(Task requirements):
Repeat exactly every line that comes at or after the line containing "olacaklarını ifade etti. İYİ Parti Düzce İl", through the end of the entries below.

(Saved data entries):
━━━━━━━━━━
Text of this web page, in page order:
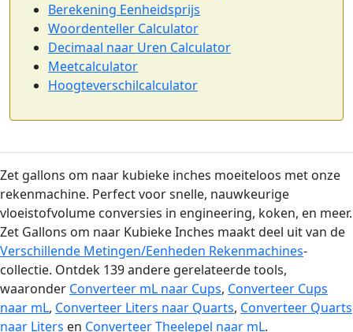
Berekening Eenheidsprijs
Woordenteller Calculator
Decimaal naar Uren Calculator
Meetcalculator
Hoogteverschilcalculator
Zet gallons om naar kubieke inches moeiteloos met onze
rekenmachine. Perfect voor snelle, nauwkeurige
vloeistofvolume conversies in engineering, koken, en meer.
Zet Gallons om naar Kubieke Inches maakt deel uit van de
Verschillende Metingen/Eenheden Rekenmachines-
collectie. Ontdek 139 andere gerelateerde tools,
waaronder Converteer mL naar Cups, Converteer Cups
naar mL, Converteer Liters naar Quarts, Converteer Quarts
naar Liters en Converteer Theelepel naar mL.
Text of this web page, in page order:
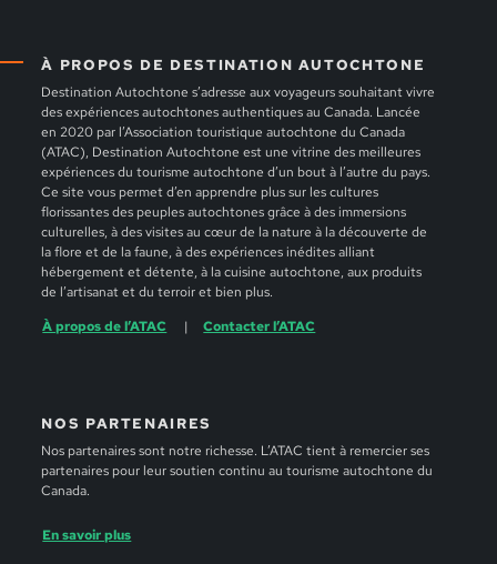
À PROPOS DE DESTINATION AUTOCHTONE
Destination Autochtone s’adresse aux voyageurs souhaitant vivre
des expériences autochtones authentiques au Canada. Lancée
en 2020 par l’Association touristique autochtone du Canada
(ATAC), Destination Autochtone est une vitrine des meilleures
expériences du tourisme autochtone d’un bout à l’autre du pays.
Ce site vous permet d’en apprendre plus sur les cultures
florissantes des peuples autochtones grâce à des immersions
culturelles, à des visites au cœur de la nature à la découverte de
la flore et de la faune, à des expériences inédites alliant
hébergement et détente, à la cuisine autochtone, aux produits
de l’artisanat et du terroir et bien plus.
À propos de l’ATAC
Contacter l’ATAC
NOS PARTENAIRES
Nos partenaires sont notre richesse. L’ATAC tient à remercier ses
partenaires pour leur soutien continu au tourisme autochtone du
Canada.
En savoir plus
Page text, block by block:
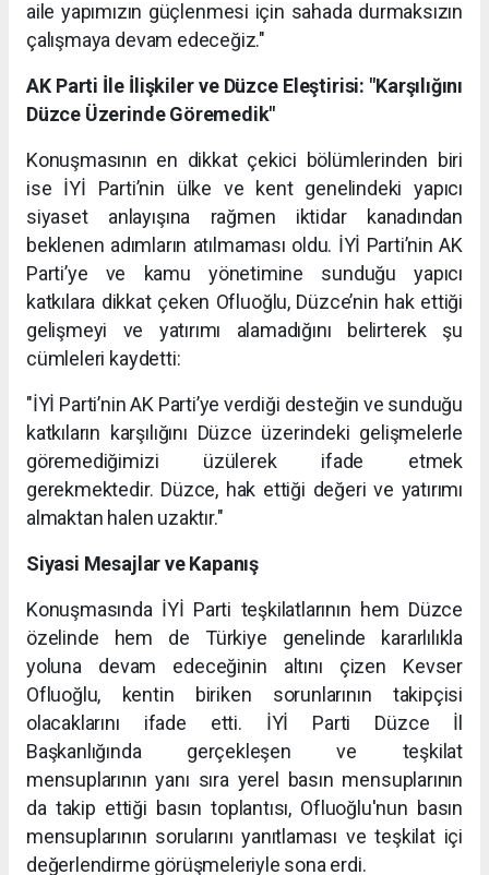
aile yapımızın güçlenmesi için sahada durmaksızın
çalışmaya devam edeceğiz."
AK Parti İle İlişkiler ve Düzce Eleştirisi: "Karşılığını
Düzce Üzerinde Göremedik"
Konuşmasının en dikkat çekici bölümlerinden biri
ise İYİ Parti’nin ülke ve kent genelindeki yapıcı
siyaset anlayışına rağmen iktidar kanadından
beklenen adımların atılmaması oldu. İYİ Parti’nin AK
Parti’ye ve kamu yönetimine sunduğu yapıcı
katkılara dikkat çeken Ofluoğlu, Düzce’nin hak ettiği
gelişmeyi ve yatırımı alamadığını belirterek şu
cümleleri kaydetti:
"İYİ Parti’nin AK Parti’ye verdiği desteğin ve sunduğu
katkıların karşılığını Düzce üzerindeki gelişmelerle
göremediğimizi üzülerek ifade etmek
gerekmektedir. Düzce, hak ettiği değeri ve yatırımı
almaktan halen uzaktır."
Siyasi Mesajlar ve Kapanış
Konuşmasında İYİ Parti teşkilatlarının hem Düzce
özelinde hem de Türkiye genelinde kararlılıkla
yoluna devam edeceğinin altını çizen Kevser
Ofluoğlu, kentin biriken sorunlarının takipçisi
olacaklarını ifade etti. İYİ Parti Düzce İl
Başkanlığında gerçekleşen ve teşkilat
mensuplarının yanı sıra yerel basın mensuplarının
da takip ettiği basın toplantısı, Ofluoğlu'nun basın
mensuplarının sorularını yanıtlaması ve teşkilat içi
değerlendirme görüşmeleriyle sona erdi.
━━━━━━━━━━
(Answer for the task):
olacaklarını ifade etti. İYİ Parti Düzce İl
Başkanlığında gerçekleşen ve teşkilat
mensuplarının yanı sıra yerel basın mensuplarının
da takip ettiği basın toplantısı, Ofluoğlu'nun basın
mensuplarının sorularını yanıtlaması ve teşkilat içi
değerlendirme görüşmeleriyle sona erdi.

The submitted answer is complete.